The Japanese carmaker is the latest to target Kenya after Volkswagen, PSA Peugeot and CNH Industrial announced plans for assembly lines in the past 18 months.

The facilities could cut new-vehicle costs to customers in some of Africa’s fastestgro­wing economies, where vehicle ownership per 1 000 people is about a quarter of the global average.

Outside of South Africa, there isn’t much automotive manufactur­ing in Africa because of challenges such as the volume of imported used cars, few vehicle financing options and a patchy road network. In Kenya, sales of new units fell 20% last year to 11 044.

Nissan will initially put together bakkies from semi-knocked-down kits, or SKDs, if the government agrees to waive a 25% import tax, according to Jim Dando, director of Africa operations for Nissan.

“We’re prepared to enter Kenya as an SKD assembler,” Dando said by phone from Pretoria. “We’re keen to move quite fast. We want to make this happen.”

Volkswagen, which returned to Kenya last year after a four-decade absence, is producing its Polo Vivo model from SKD kits.

Nissan will submit a proposal to the government once market studies and due diligence assessment­s are complete, and may have an operationa­l assembly line by the end of next year if it gets the green light. The company would work at an establishe­d plant, which would cost it about $20-million (R240-million), rather than setting up its own facility, Dando said.

Investing in an existing plant for completely knocked-down kits, or CKDs, would require as much as $100-million, while a new factory would cost twice that. Nissan prefers starting with half-finished vehicles as it builds market share and a skilled workforce, Dando said.

Nissan executives are considerin­g processing their vehicles at plants owned by Isuzu East Africa; Associated Vehicle Assemblers, which belongs to Simba Corporatio­n; and Kenya Vehicle Manufactur­ers, a venture between the government, Toyota Tsusho Corporatio­n and Al-Futtaim Group.

Once establishe­d, the Kenyan facility will feed the Eastern Africa market, which is currently served by imports of light trucks from South Africa with other models coming from Japan. In addition to its plant in South Africa, Nissan has an assembly line in Nigeria.

The decision to begin assembling one-ton bakkies is because Kenya’s new-vehicle market is dominated by light commercial trucks. One-ton single-cab pick-ups made up almost 12% of all new purchases in Kenya last year, according to the Kenya Motor Industry Associatio­n.

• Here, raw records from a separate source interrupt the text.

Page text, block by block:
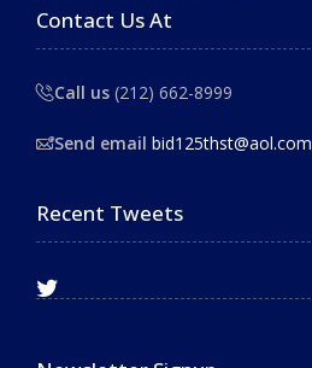
Contact Us At
Call us (212) 662-8999
Send email bid125thst@aol.com
Recent Tweets
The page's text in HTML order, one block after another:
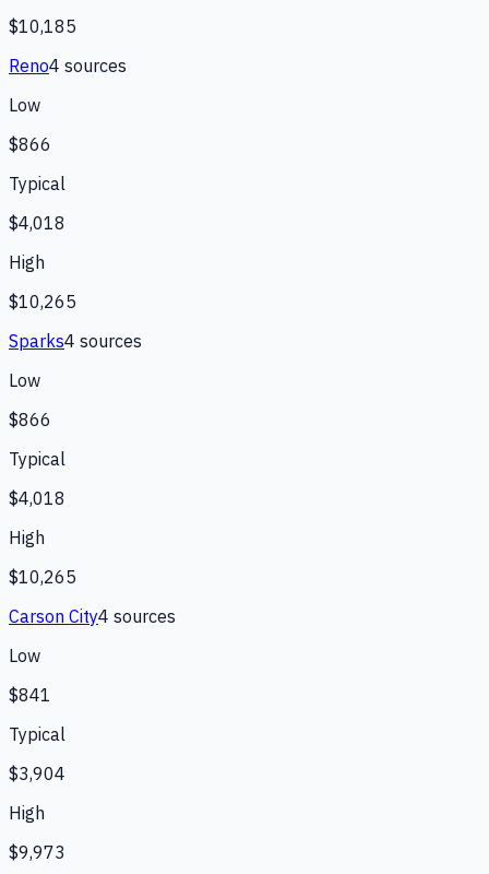
$10,185
Reno4 sources
Low
$866
Typical
$4,018
High
$10,265
Sparks4 sources
Low
$866
Typical
$4,018
High
$10,265
Carson City4 sources
Low
$841
Typical
$3,904
High
$9,973
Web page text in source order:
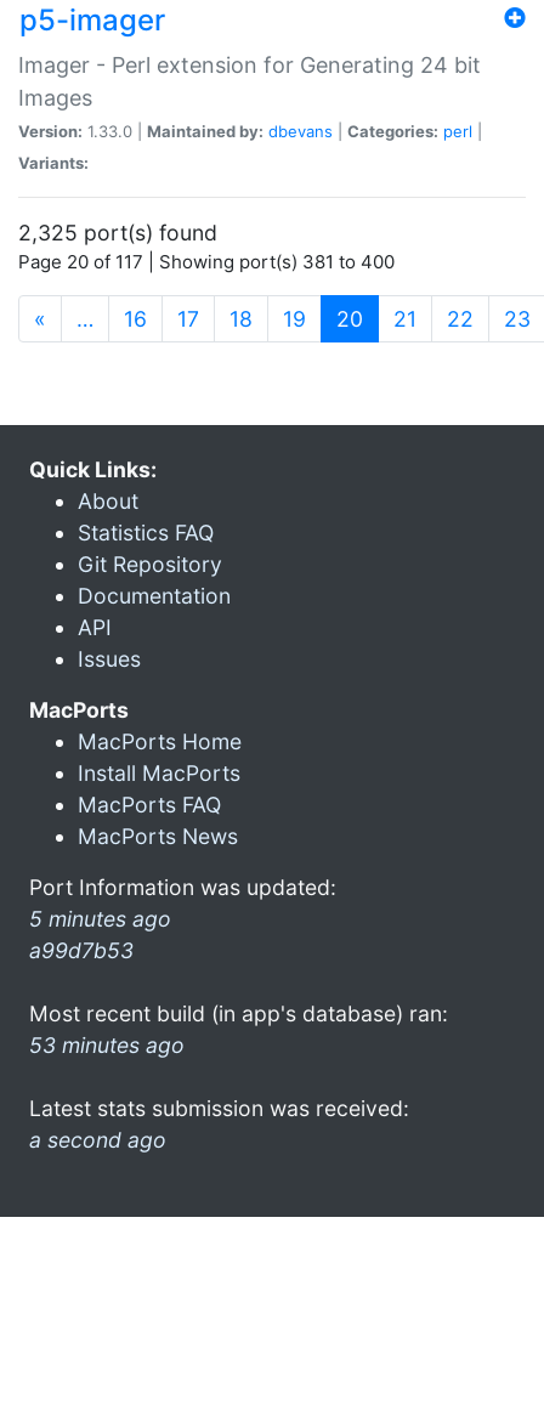
p5-imager
Imager - Perl extension for Generating 24 bit
Images
Version: 1.33.0 | Maintained by: dbevans Categories: perl
Variants:
2,325 port(s) found
Page 20 of 117 | Showing port(s) 381 to 400
« … 16 17 18 19 20 (current)
21 22 23
Quick Links:
About
Statistics FAQ
Git Repository
Documentation
API
Issues
MacPorts
MacPorts Home
Install MacPorts
MacPorts FAQ
MacPorts News
Port Information was updated:
5 minutes ago
a99d7b53
Most recent build (in app's database) ran:
53 minutes ago
Latest stats submission was received:
a second ago
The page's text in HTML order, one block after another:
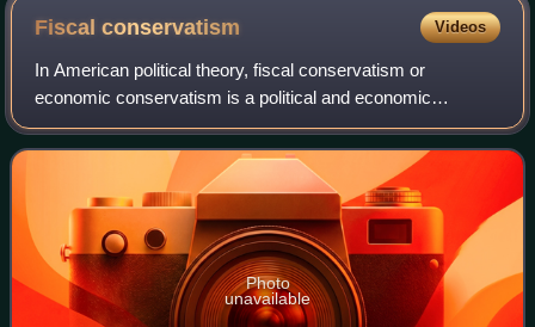
Fiscalconservatism Videos
In American political theory, fiscal conservatism or
economic conservatism is a political and economic
philosophy regarding fiscal policy and fiscal responsibility
with an ideological basis in capital
Photo
unavailable
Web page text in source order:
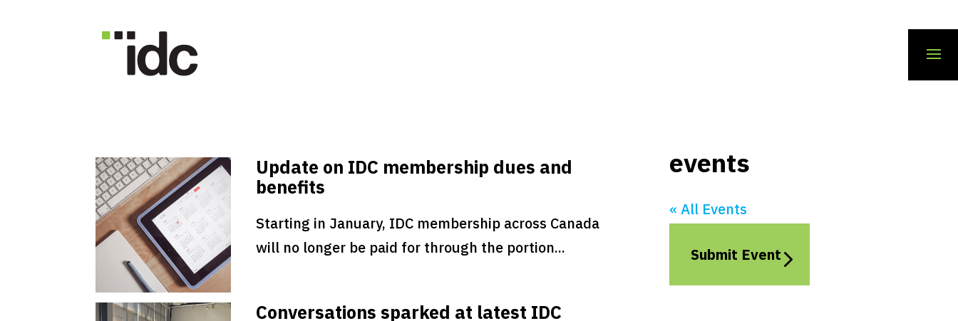
Update on IDC membership dues and
benefits
Starting in January, IDC membership across Canada
will no longer be paid for through the portion...
Conversations sparked at latest IDC
events
« All Events
Submit Event
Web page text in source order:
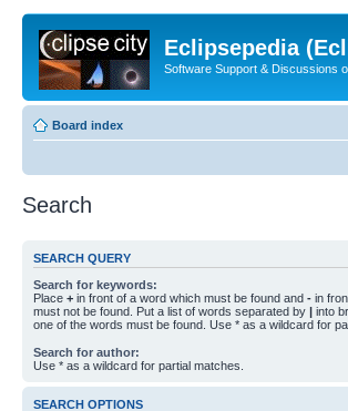
Eclipsepedia
Software Support & Discussions
Board index
Search
SEARCH QUERY
Search for keywords:
Place + in front of a word which must be found and - in
must not be found. Put a list of words separated by | into
one of the words must be found. Use * as a wildcard for
Search for author:
Use * as a wildcard for partial matches.
SEARCH OPTIONS
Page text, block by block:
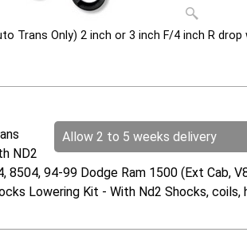
Trans Only) 2 inch or 3 inch F/4 inch R
Allow 2 to 5 weeks delivery
ND2
94-99 Dodge Ram 1500 (Ext Cab,
Lowering Kit - With Nd2 Shocks, coils,
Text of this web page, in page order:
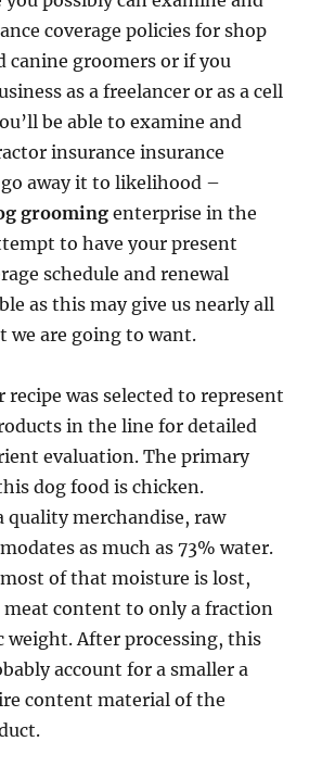
coverage policies for shop
canine groomers or if you
as a freelancer or as a cell
be able to examine and
insurance insurance
go away it to likelihood –
grooming enterprise in the
to have your present
schedule and renewal
as this may give us nearly all
we are going to want.
recipe was selected to represent
in the line for detailed
evaluation. The primary
dog food is chicken.
quality merchandise, raw
as much as 73% water.
of that moisture is lost,
meat content to only a fraction
weight. After processing, this
account for a smaller a
content material of the
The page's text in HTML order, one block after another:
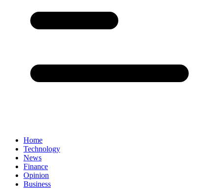
Home
Technology
News
Finance
Opinion
Business
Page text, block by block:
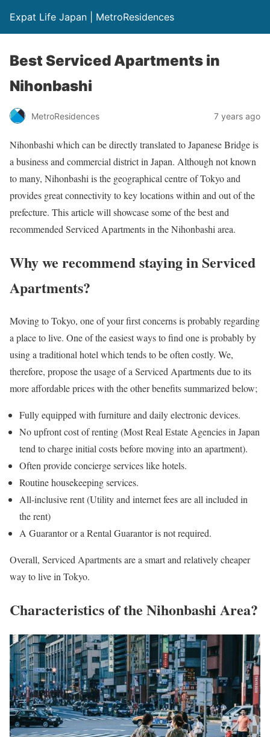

While there’s great potential in the passenger vehicle category, the segment is inundated with cheaper second-hand imports, Dando said. Public transport vehicles in Kenya are colloquial­ly known as Nissan no matter their make, as the first imports of the privately owned minibuses in the early 1990s were usually used models from Japan.

Nissan is also “looking cautiously” at Zimbabwe and Ethiopia as potential countries for local assembly, but is yet to make decisions on those markets. Many African economies have hit a rough patch, making them unattracti­ve as manufactur­ing bases, Dando said. “There isn’t much scope in Africa to start an assembly plant” in addition to those it already has beyond Kenya, he said.